When compared against nutrient concentrations in standard hydroponic solution for cucumber production, all nutrients, except for Zn and Cu, in both mid- and late-season measurements were observed to be statistically lower than concentrations recommended for hydroponic growth [8].
4.2. Nutrients Assimilated into Plant Tissue
In this study, pH was observed to have an effect on phosphorus assimilation into plant tissues, indicating that pH could have a two-fold effect on phosphorus availability in solution and uptake through the roots. As previously mentioned, pH affects the availability of phosphorus in solution [18,21]. In regards to phosphorus uptake, it has been shown that there is a direct relationship between pH and phosphorus uptake with increased phosphorus uptake at high pH [22]. It has also been shown that the pH of the apoplast, the space between the cell wall and the cell membrane, influences phosphorus uptake where high pH (7.0) reduced uptake [23]; however, neither of these trends were observed in this study. It is important to note that interactions apart from phosphorus availability in solution could impact phosphorus uptake, including the presence of other elements in solution, which can lead to precipitation with phosphorus and thus its uptake and assimilation into plant tissues, especially when the availability of those elements is also affected by pH. The most prominent example is the formation of calcium phosphate precipitate, which occurs at high pH [18].
Several other macronutrients showed inconsistent changes with pH from mid- to late-season measurements and across trials. While light and temperature changes occurred due to changing seasons, yield and growth were not statistically different between seasons. Nitrate assimilation into leaf tissue varied significantly with pH during the midseason measurements of the summer 2019 trial showing highest assimilation at pH 5.8 and the lowest at pH 6.5, a 5% increase between the two treatments (Table 3). This was not observed in the late-season measurements nor at all in the spring trial. Calcium uptake showed the highest levels at pH 6.5 in the late-season measurements of the summer 2019 trial, a 9.1% increase from 5.0 to 6.5 (Table 5). Differences in mid- to late-season measurements could be due to nutrients being allocated to different plant organs at different rates according to seasonal changes or changes physiological requirements once fruit-set and development occurs [24,25]. Clark and Richardson [26] have recorded higher amounts of nutrients required once the reproductive phase of the plant’s life cycle has been reached.
Manganese was the only micronutrient whose assimilation into plant tissues was affected by the AE pH. In soil-based systems, manganese uptake occurs by facilitated diffusion in soil systems and decreases with the addition of lime to the soil. The decreased uptake at higher pH observed could be due to the addition of lime to the irrigation source to manage pH in the fish culture tank.
When compared against standard tissue concentrations for healthy cucumber tissue [15] all nutrients—both mid- and late-season for the spring and summer trials—were observed to be statistically higher than the lower range of recommended tissue concentrations for cucumber leaf tissue. Cucumber plants were not deficient in any essential plant nutrients despite the irrigation water undersupplying nutrients, which indicates that nutrients are coming from another source and being made available for plant uptake.
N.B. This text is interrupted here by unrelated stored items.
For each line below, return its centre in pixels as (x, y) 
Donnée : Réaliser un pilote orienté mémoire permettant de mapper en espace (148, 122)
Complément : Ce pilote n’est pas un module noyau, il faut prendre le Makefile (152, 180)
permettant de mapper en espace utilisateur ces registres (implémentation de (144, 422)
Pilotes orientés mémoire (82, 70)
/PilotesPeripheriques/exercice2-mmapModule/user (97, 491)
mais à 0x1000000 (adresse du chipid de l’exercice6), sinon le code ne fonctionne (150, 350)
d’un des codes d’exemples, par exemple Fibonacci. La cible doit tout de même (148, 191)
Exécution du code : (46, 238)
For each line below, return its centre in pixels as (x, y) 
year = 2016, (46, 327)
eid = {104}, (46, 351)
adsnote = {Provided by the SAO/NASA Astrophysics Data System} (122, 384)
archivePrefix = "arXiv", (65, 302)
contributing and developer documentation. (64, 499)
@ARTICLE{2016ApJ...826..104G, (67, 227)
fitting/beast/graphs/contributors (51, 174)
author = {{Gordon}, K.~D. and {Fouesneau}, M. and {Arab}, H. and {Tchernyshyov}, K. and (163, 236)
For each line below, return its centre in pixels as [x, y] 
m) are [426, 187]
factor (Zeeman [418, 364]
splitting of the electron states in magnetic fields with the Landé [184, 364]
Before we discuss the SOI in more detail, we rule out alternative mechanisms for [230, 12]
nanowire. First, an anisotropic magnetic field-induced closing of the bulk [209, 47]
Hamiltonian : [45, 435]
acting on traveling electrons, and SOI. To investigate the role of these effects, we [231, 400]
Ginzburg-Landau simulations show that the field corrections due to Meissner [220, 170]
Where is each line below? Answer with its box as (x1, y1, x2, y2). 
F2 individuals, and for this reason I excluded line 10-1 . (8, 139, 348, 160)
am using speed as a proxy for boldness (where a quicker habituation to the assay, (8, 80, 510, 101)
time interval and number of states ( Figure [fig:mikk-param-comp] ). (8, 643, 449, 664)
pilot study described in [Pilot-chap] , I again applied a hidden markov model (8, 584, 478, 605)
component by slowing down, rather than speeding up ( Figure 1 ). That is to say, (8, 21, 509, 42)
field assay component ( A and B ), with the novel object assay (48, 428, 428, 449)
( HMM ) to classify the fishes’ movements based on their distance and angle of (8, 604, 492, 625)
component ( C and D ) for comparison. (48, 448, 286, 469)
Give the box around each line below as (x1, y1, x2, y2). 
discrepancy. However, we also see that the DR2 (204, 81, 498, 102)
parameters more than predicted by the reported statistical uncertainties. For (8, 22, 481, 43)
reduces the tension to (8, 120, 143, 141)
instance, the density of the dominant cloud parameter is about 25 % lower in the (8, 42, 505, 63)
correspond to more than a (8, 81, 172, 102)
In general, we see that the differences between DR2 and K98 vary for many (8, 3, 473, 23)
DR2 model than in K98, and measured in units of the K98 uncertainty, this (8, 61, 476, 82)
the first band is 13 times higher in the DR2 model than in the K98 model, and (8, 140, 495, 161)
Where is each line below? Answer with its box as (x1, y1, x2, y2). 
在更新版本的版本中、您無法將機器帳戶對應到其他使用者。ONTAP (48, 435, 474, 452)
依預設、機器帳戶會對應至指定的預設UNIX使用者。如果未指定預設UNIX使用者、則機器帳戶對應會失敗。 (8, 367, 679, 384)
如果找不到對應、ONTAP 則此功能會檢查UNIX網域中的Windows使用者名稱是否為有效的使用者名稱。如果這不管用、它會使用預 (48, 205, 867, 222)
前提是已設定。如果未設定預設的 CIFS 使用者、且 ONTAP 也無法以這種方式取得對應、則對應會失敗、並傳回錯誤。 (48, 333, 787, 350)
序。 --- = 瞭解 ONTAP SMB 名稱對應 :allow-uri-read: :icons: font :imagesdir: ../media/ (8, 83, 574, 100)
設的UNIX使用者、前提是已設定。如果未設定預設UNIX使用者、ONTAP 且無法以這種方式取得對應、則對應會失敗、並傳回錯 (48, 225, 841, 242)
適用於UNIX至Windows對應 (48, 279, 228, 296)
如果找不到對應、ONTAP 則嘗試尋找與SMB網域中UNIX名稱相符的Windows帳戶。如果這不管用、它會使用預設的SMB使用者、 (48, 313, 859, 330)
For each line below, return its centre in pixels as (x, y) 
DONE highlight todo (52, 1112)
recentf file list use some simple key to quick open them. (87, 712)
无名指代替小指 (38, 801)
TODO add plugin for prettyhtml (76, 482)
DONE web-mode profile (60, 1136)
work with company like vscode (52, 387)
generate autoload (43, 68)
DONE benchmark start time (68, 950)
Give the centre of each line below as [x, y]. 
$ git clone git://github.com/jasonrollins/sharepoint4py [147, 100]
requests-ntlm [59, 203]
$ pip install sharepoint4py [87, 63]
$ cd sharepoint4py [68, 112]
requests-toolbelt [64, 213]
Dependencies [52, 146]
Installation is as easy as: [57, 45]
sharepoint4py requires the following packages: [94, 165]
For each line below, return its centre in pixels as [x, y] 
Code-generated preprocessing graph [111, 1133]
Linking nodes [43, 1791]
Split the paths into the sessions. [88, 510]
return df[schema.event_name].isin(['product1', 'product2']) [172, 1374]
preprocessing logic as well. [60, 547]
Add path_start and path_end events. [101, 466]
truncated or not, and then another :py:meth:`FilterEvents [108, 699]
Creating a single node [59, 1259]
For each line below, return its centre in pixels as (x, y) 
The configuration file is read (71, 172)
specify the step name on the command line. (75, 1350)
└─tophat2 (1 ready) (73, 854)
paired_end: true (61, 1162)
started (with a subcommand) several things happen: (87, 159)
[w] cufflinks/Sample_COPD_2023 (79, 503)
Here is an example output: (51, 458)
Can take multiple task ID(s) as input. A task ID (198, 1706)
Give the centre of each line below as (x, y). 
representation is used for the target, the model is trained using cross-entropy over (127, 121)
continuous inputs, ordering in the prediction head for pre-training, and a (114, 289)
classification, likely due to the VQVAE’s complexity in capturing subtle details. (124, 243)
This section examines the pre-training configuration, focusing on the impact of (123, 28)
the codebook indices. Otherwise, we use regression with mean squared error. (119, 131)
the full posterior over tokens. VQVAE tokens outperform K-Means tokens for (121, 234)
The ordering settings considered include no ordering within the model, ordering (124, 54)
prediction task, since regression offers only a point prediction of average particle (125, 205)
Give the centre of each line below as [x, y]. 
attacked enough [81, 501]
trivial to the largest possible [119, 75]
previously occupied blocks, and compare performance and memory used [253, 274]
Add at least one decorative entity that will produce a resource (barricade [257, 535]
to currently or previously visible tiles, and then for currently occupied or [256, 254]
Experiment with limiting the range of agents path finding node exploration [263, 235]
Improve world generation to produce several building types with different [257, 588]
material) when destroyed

This could be from the accumulation of solids in the container over time, allowing plant roots to mine for nutrients in the container, or even from aerobic processes increasing available nutrients in the solid particles, which Monsees et al. [13] observed in aquacultural sludge.
4.3. Nutrients in Aquaculture Effluent Solids
Preliminary analysis of solids carried in the irrigation water was consistent with observations by Monsees et al. [13]. Phosphorus and calcium constituted the largest proportion of the solids. Sulfur, magnesium, iron, and manganese contributed to solid composition at 0.06%, 0.03%, 0.03%, and 0.002%, respectively. These nutrients could be made available to plants, providing adequate nutrition in aquaponic production. Additionally, Monsees et al. found that mobilization of these nutrients through aerobic digestion further increases the amount of phosphorus and potassium available. High levels of manganese and iron were observed in the captured solids, compared to low levels of boron and copper. Boron and copper were also observed to be low in solution. Despite low levels of nutrients, both in solution and contained in solids, compared to levels available in the same amount of hydroponic solution (Table 12), cucumber plants were not deficient in plant-essential nutrients. Examination of raw numbers of nutrient levels in both the solid and liquid fraction of aquaculture effluent may not be enough to capture the effects of nutrient flow in the system. It is possible that there are interactions occurring in the media over time that allow for adequate plant nutrition.
5. Conclusions
Certain nutrients are affected by the pH of nutrient solution either by influencing the ionic form of the nutrient in solution or by influencing the nutrient’s uptake and assimilation into plant tissue. However, in the current study we observed no consistent increase in nutrient availability or uptake that would necessitate the use of pH adjustment in a decoupled aquaponic system. Furthermore, the observed effects of pH did not translate to an increase in yield at the pH range observed in this study.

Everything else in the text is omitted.